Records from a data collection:
......

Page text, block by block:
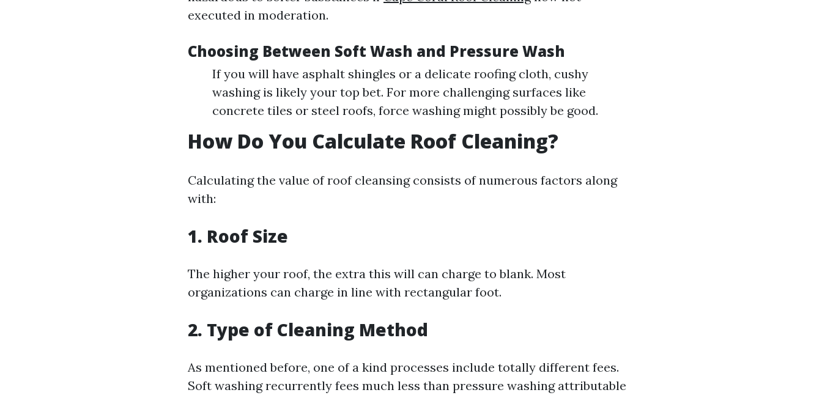
executed in moderation.
Choosing Between Soft Wash and Pressure Wash
If you will have asphalt shingles or a delicate roofing cloth, cushy
washing is likely your top bet. For more challenging surfaces like
concrete tiles or steel roofs, force washing might possibly be good.
How Do You Calculate Roof Cleaning?
Calculating the value of roof cleansing consists of numerous factors along
with:
1. Roof Size
The higher your roof, the extra this will can charge to blank. Most
organizations can charge in line with rectangular foot.
2. Type of Cleaning Method
As mentioned before, one of a kind processes include totally different fees.
Soft washing recurrently fees much less than pressure washing attributable
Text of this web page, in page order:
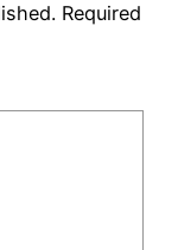
Required
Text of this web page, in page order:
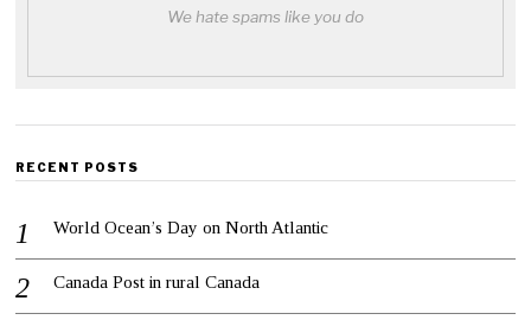
We hate spams like you do
RECENT POSTS
World Ocean’s Day on North Atlantic
Canada Post in rural Canada

......

### Work item
Set down every record once more, word for word, without pictures.

### Answer box
Page text, block by block:
executed in moderation.
Choosing Between Soft Wash and Pressure Wash
If you will have asphalt shingles or a delicate roofing cloth, cushy
washing is likely your top bet. For more challenging surfaces like
concrete tiles or steel roofs, force washing might possibly be good.
How Do You Calculate Roof Cleaning?
Calculating the value of roof cleansing consists of numerous factors along
with:
1. Roof Size
The higher your roof, the extra this will can charge to blank. Most
organizations can charge in line with rectangular foot.
2. Type of Cleaning Method
As mentioned before, one of a kind processes include totally different fees.
Soft washing recurrently fees much less than pressure washing attributable
Text of this web page, in page order:
Required
Text of this web page, in page order:
We hate spams like you do
RECENT POSTS
World Ocean’s Day on North Atlantic
Canada Post in rural Canada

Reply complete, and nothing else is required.